From winless in league the past two seasons to league favorites three weeks into January, where in the world did Katella come from?

“It’s pretty spectacular,” Ricci said.

***

Born into a military family, Ramirez loved watching professional wrestling as a child.

His father once upon a time wrestled at Santa Ana High, and as energetic as Ramirez was growing up with two older sisters, youth wrestling became the perfect hobby. With a room in his parents house reserved for roughhousing with others, the kid couldn’t be tossed around enough.

Ramirez wrestled through grade school, and later joined the Santa Ana Wolfpack Club, a breeding ground for local up-and-comers.

But one day, he said, his father began a lengthy construction project on their house. And with neither a room to roughhouse in nor a ride to weekly wrestling practice, Ramirez quit.

Two years passed. “I stopped missing it,” he said.

At his family’s behest, Ramirez began wrestling again in eighth grade. He returned to the Wolfpack and resumed his apprenticeship.

Shy as he said he was as a freshman, he performed admirably against older kids.

“I just couldn’t get into other sports,” Ramirez said. “Wrestling was what I was good at.”

Perez, meanwhile, also grew up a little sibling, the youngest of three daughters and older sister to one brother.

She remembers taking her share of sibling punishment as a child and liking it. She wound up playing football in junior high.

But as much as Perez loved competing, she hated running.

She recently wondered aloud why she started wrestling in the first place.

“I was out of shape, not wanting to run,” she said. “But the coach we had last year was pretty pushy. When I first came out, he told me: ‘You’re going to be one of the people who quits.’ I’m stubborn, so I was not quitting after that.
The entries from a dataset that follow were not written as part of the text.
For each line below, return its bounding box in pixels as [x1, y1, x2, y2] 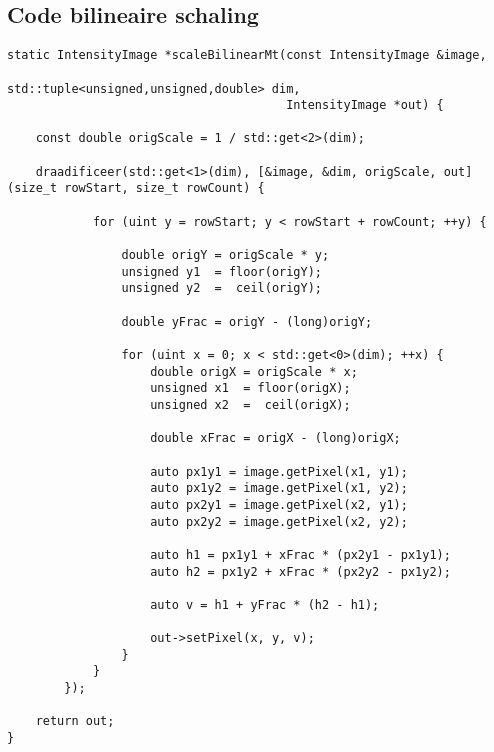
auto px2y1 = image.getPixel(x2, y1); [150, 497, 408, 512]
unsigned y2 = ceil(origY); [121, 281, 322, 296]
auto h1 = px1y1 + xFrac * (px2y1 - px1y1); [150, 547, 451, 562]
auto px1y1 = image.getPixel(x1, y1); [150, 464, 408, 479]
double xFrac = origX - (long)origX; [150, 431, 401, 446]
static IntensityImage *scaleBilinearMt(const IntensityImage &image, [7, 48, 487, 63]
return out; [35, 714, 115, 729]
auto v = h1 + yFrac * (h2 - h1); [150, 597, 380, 612]
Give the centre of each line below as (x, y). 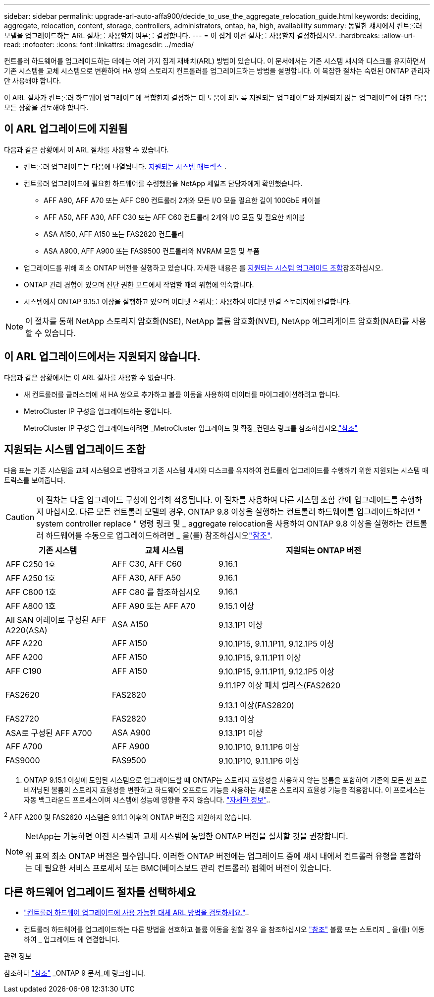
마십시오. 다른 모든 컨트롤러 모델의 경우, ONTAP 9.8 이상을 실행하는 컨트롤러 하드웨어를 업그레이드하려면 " (233, 511)
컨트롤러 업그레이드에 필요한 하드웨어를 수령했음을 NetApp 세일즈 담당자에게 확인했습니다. (163, 183)
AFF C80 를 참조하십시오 (156, 592)
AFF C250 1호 (31, 564)
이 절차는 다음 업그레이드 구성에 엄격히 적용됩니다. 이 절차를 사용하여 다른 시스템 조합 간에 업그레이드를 (217, 499)
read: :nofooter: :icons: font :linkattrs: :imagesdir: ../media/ (99, 44)
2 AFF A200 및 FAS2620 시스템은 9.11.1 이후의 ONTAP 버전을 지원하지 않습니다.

I stuck around and put all my energy into it.

“And it was something I was pretty good at.”

Ramirez, now a fourth-year letter winner, and Perez both credit former Katella coach Victor Melara for his hand in their development.
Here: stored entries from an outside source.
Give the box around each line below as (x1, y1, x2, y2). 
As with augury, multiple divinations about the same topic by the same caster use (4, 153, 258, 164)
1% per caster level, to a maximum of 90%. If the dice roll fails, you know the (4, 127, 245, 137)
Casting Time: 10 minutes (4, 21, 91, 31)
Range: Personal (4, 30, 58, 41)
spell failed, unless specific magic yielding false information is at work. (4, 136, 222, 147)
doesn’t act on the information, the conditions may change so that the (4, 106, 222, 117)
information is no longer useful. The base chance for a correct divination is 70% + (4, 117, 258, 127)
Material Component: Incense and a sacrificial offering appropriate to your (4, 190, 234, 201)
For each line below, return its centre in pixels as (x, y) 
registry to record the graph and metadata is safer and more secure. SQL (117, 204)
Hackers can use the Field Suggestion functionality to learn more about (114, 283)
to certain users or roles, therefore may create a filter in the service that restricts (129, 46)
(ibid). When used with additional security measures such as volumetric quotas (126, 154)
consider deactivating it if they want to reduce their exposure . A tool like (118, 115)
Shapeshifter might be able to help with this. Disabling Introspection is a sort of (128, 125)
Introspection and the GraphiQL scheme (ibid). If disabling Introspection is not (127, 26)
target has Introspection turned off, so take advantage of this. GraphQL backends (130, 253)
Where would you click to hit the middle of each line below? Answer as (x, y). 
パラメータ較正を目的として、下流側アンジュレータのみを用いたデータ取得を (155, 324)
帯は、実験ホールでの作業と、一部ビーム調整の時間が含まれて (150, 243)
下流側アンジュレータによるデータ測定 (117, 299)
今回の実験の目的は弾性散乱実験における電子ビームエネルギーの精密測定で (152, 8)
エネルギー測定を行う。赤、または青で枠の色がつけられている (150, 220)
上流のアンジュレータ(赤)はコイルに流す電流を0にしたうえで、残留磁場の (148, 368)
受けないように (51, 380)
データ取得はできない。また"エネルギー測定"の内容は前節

Ramirez last year finished third at 126 pounds at the Orange League finals, but later advanced to Day 2 of the CIF-SS tournament, a career run. Perez last season placed second at her weight at the CIF-SS qualifier, but was disqualified from the ensuing CIF-SS Individual Championships due to a clerical error.
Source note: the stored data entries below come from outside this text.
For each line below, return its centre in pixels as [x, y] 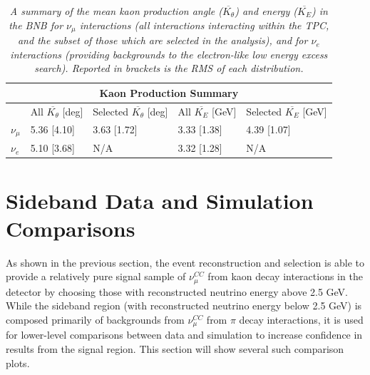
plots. [18, 363]
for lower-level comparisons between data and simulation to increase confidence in [184, 335]
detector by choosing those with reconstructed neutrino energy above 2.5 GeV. [177, 291]
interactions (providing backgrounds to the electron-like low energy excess [169, 54]
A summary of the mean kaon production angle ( [116, 11]
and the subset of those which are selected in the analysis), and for [163, 40]
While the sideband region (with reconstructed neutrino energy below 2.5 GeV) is [184, 305]
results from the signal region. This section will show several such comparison [175, 348]
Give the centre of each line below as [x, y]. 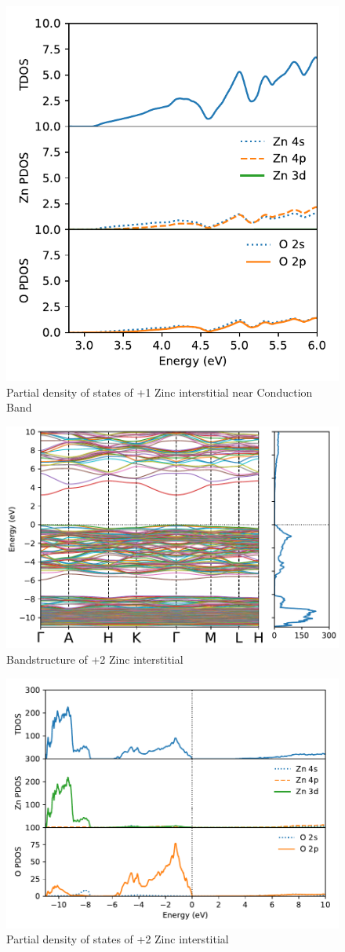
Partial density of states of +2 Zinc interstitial [118, 939]
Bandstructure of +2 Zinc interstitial [95, 659]
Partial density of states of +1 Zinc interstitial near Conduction [160, 392]
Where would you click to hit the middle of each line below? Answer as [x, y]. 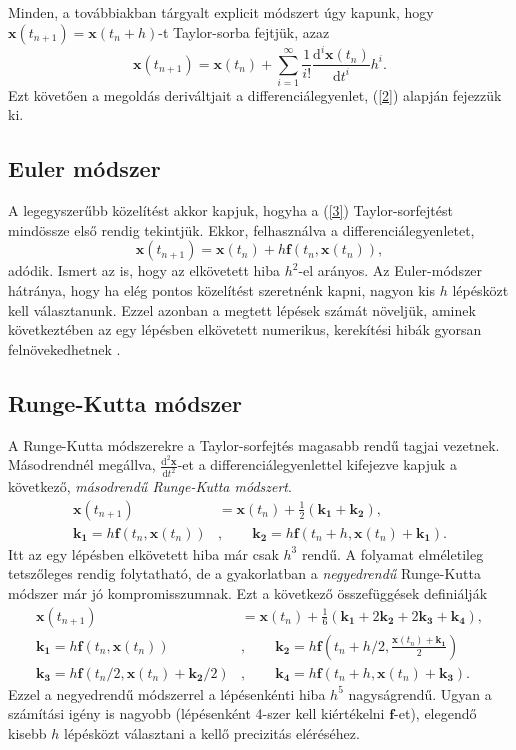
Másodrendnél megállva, [82, 464]
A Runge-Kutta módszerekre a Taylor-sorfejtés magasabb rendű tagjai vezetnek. [254, 444]
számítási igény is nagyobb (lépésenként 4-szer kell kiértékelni [196, 713]
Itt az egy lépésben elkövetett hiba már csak [143, 553]
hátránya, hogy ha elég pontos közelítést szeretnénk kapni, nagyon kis [221, 290]
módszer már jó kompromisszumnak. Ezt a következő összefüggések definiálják [248, 593]
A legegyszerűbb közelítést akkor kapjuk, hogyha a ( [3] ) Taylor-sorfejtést [230, 210]
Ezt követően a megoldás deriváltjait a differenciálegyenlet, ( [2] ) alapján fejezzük [255, 94]
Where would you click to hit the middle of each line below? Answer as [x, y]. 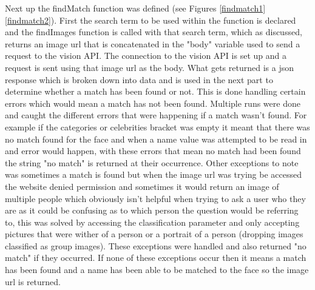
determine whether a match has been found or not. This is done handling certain [155, 91]
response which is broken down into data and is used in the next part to [139, 79]
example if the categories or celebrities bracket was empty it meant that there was [157, 126]
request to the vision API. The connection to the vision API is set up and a [146, 56]
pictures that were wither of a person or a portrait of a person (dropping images [154, 234]
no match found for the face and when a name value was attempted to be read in [156, 139]
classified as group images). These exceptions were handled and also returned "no [156, 245]
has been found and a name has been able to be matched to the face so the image [157, 270]

She returned this winter as a top 170-pounder.

“I have to wrestle guys,” said Perez, a 4.1 grade-point-average student taking three advanced placement classes this year. “But it’s helped me become so good. If I’m constantly getting beat by the guys, finally wrestling the girls is easy.”

***

An assistant football coach at Katella, Ricci succeeded Melara in the offseason. He called on his son, Thomas, to help coach.

Thomas Ricci graduated from Irvine High in 2014 with four wrestling letters under longtime coach John Phillips. A soft-spoken teenager with a left shoulder known for popping out of its socket unannounced, Thomas Ricci brought with him to Katella a calming, welcoming presence Ramirez and Perez said.

“I don’t yell,” Thomas said. “I know that might help a couple people, but it doesn’t help everybody.”

This fall, Tom Ricci pitched wrestling to football players as a way to stay in shape. Perez said she encouraged her peers to join.

Ramirez and Perez were named team captains.

“Peter’s brought so much to the table,” Thomas Ricci said. “He leads by example, and he wrestles everybody. He understands that no wrestler became great because he wrestled the same person every day.”

Most of Katella’s latest additions began with no previous experience, Tom Ricci said. Now, they’re winning dual meets against established programs.

On New Year’s Eve, more than 40 kids showed up to practice.

Two weeks later, Katella upset Magnolia, Orange League champions three years running. Two more wins, and these Knights make school history.

“I point to Peter,” Thomas Ricci said, “and I ask the others: ‘Is he good because he works hard? Or does he work hard because he’s good?’ I tell these kids that the only things you need to bring with you are attitude and effort.

“If you bring attitude and effort every day, wrestling becomes a lot easier.”